Önceki akşam;
Bursaspor-Eskişehirspor maçı çıkışı, stad kapısında karşılaştığım bir siyasetçi dostun maçla ilgili yorumu çok ilginçti…
Dedi ki;
“Ben, siyasetteki vefasızlığın başka hiçbir yer olmayacağını düşünüyordum ama meğer futboldaki bizden de aşağı değilmiş! Bu akşam tanık oldum ve üzüldüm!”
*
Üzüldüğü olaya ben de üzüldüm…
Bursaspor bu sezon lige iyi başlamadı.
Teknik kadrosuyla birlikte geçen sezondan daha kaliteli yepyeni bir takım var ama yeni futbolculardaki uyum sorunu henüz tam aşılamadı.
Fakat ne hikmetse taraftar çok sabırsız…
Daha ligin 4-5.nci haftası olmasına rağmen, başladılar “yönetim istifa” tezahüratlarına…
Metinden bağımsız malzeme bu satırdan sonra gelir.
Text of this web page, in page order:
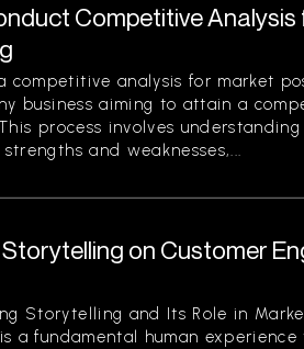
Competitive
competitive analysis for market
business aiming to attain a
process involves understanding
and weaknesses,...
on Customer
Storytelling and Its Role in
a fundamental human experience
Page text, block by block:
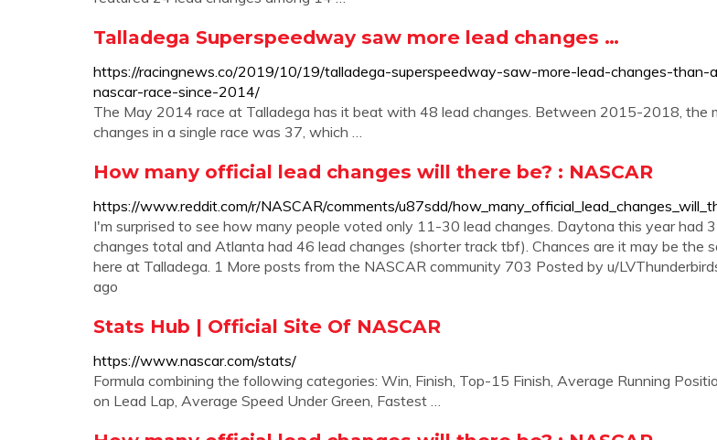
Talladega Superspeedway saw more lead changes …
https://racingnews.co/2019/10/19/talladega-superspeedway-saw-more-lead-changes-than-
nascar-race-since-2014/
The May 2014 race at Talladega has it beat with 48 lead changes. Between 2015-2018, the
changes in a single race was 37, which …
How many official lead changes will there be? : NASCAR
https://www.reddit.com/r/NASCAR/comments/u87sdd/
I'm surprised to see how many people voted only 11-30 lead changes. Daytona this year had
changes total and Atlanta had 46 lead changes (shorter track tbf). Chances are it may be the
here at Talladega. 1 More posts from the NASCAR community 703 Posted by u/
ago
Stats Hub | Official Site Of NASCAR
https://www.nascar.com/stats/
Formula combining the following categories: Win, Finish, Top-15 Finish, Average Running
on Lead Lap, Average Speed Under Green, Fastest …
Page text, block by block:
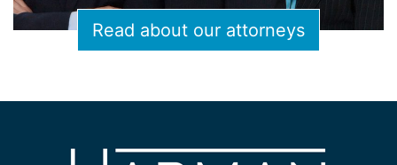
Read about our attorneys
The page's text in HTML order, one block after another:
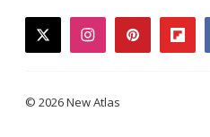
twitterinstagrampinterest
© 2026 New Atlas
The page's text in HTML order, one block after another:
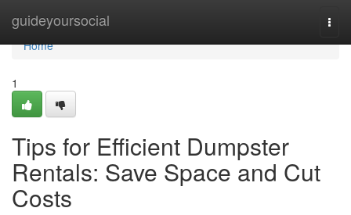
guideyoursocial
Home
Home
1
Tips for Efficient Dumpster
Rentals: Save Space and Cut
Costs
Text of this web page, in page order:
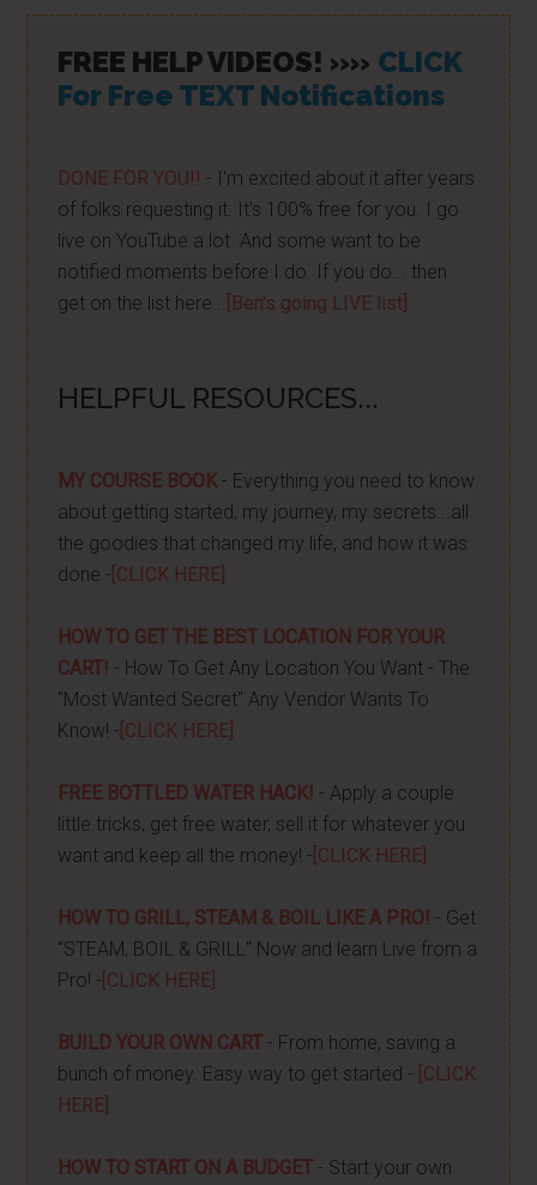
FREE HELP VIDEOS! »» CLICK
For Free TEXT Notifications
DONE FOR YOU!! - I'm excited about it after years
of folks requesting it. It's 100% free for you. I go
live on YouTube a lot. And some want to be
notified moments before I do. If you do... then
get on the list here...
[Ben's going LIVE list]
HELPFUL RESOURCES...
MY COURSE BOOK- Everything you need to know
about getting started, my journey, my secrets...all
the goodies that changed my life, and how it was
done - [CLICK HERE]
HOW TO GET THE BEST LOCATION FOR YOUR
CART! - How To Get Any Location You Want - The
"Most Wanted Secret" Any Vendor Wants To
Know! - [CLICK HERE]
FREE BOTTLED WATER HACK! - Apply a couple
little tricks, get free water, sell it for whatever you
want and keep all the money! - [CLICK HERE]
HOW TO GRILL, STEAM & BOIL LIKE A PRO! - Get
"STEAM, BOIL & GRILL" Now and learn Live from a
Pro! - [CLICK HERE]
BUILD YOUR OWN CART - From home, saving a
bunch of money. Easy way to get started - [CLICK
HERE]
HOW TO START ON A BUDGET - Start your own

Eskişehirspor maçında bu tezahüratlardan Teknik Direktör Ertuğrul Sağlam da nasibini aldı.
Birlikte şampiyonluk coşkusunu yaşadığı, “Adam gibi adam, sonsuza kadar Ertuğrul Sağlam” diye haykıran Bursasporlu taraftarların, vefasızlık kokan bu tepkisi gücüne gitmiş olacak ki, yedek kulübesinde gözyaşlarına hakim olamadı Sağlam…
*
Kabul ediyorum profesyonelliğin olduğu bir yerde başarı için duygusallığa yer olmamalı…
Vefa, ne takıma puan ve şampiyonluklar kazandırıyor, ne de futbolculara, teknik direktörlere para!
Yine de;
Bursaspor‘a tarihinde ilk lig şampiyonluğunu yaşatmış Ertuğrul Hoca‘nın taraftarlarının gözünde kredisi 5-6 maçlık olmamalı!
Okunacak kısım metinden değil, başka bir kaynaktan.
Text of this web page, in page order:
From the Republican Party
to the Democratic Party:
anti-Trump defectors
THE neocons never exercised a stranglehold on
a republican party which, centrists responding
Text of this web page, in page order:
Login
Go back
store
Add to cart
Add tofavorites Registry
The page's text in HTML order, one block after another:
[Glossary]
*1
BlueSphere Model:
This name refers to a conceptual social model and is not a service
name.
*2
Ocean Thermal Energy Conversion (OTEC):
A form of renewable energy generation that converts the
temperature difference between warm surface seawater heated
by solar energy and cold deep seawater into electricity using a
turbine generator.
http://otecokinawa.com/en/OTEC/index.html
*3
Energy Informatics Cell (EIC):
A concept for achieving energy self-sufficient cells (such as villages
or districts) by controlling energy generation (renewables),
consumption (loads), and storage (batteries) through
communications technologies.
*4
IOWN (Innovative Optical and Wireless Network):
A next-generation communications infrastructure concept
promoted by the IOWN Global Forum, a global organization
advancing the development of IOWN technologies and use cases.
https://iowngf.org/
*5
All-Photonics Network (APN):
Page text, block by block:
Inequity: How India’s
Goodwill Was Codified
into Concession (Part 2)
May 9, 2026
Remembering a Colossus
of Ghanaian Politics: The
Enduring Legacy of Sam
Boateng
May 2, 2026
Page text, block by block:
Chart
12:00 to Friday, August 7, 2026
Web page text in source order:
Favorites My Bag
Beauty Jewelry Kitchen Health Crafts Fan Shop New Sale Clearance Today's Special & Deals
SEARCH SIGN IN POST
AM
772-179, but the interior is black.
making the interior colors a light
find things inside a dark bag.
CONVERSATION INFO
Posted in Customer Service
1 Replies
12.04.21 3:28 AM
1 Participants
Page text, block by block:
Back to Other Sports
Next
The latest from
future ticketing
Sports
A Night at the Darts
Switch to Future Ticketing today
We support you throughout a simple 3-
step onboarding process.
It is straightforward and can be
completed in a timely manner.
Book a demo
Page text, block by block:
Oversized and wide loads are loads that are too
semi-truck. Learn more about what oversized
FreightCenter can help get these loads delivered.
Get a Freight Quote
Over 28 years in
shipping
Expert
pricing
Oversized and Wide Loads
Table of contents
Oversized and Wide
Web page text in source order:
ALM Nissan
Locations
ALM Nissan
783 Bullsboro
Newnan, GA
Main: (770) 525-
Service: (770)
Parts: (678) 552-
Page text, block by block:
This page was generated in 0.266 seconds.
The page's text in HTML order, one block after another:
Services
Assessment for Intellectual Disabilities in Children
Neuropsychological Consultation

Kongrede verdiği sözleri tutmadı diye Başkan Recep Bölükbaşı‘na kızıp, acısını Sağlam’dan çıkarmak haksızlık…
*
Futboldaki vefasızlığın siyasetinkinden farksız olduğunu söyleyen o siyasetçi dosta takıldım:
“Sizler ne zaman anlıyorsunuz, siyasette vefa olmadığını?”
Gülerek verdi cevabını:
“Seçim dönemleri, aday listeleri açıklandığında, partiye yıllarca emeği geçmiş isimlerin kadro dışı kaldığını görünce!”
Güle güle Semih Abi!
Dün, Ulucami’nin avlusunu dolduran sevenleriyle helalleşti…
Sonbahar yağmurlarıyla sonsuzluğa uğurlandı Semih Pala ve eşi…
Cenaze töreninde karşılaştığımız AK Partili Ali Molla Salih anlattı…
Semih Abi, bayramda tatil yaptığı otelin bahçesindeki çiçeklerin yakın plan fotoğraflarını çekip WhatsApp’tan atmış, altına da Mevlana’dan özlü bir söz ekleyerek…
Bayramın son günü sabah görmüş fotoları Ali Molla, hemen aramış, nerede olduğu sormuş…
Sesi neşeli ve gür geliyormuş Pala‘nın, “Antalya’dan Bursa’ya dönüşe geçtim, yoldayım, şu an vites değiştiriyorum!” demiş…
Nur içinde yat Semih Abi…
Cennetteki çiçeklerin fotoğraflarını da çek bol bol!
Güvendiğimiz dağlar!
Uluslararası bir araştırma şirketi 60 ülkede 61 bin üzerinde kişiyle görüşerek gerçekleştirdiği “Kime güveniyoruz?” araştırmasının Türkiye sonuçları ilginç…
En güvenilen meslek sahipleri sıralamasında, ilk sırada öğretmenler çıkmasına sevindim…
İkinci sırada, sağlık çalışanları…
Üç ve dörtte, asker ve polis yer almış…
Güvende sorun yok da, ‘güvenilmeyenler’ bölümünde sıkıntı var!
İlk sırayı politikacılar yine kimselere kaptırmamışlar!
Seçim üstü iyi olmadı bu başarı!
İkinci sırada yargıçların, üçüncü sırada din adamlarının çıkması düşündürücü!
Dörtte bankacıların, beşte de gazeteciler çıkmasına ise hiç şaşırmadım!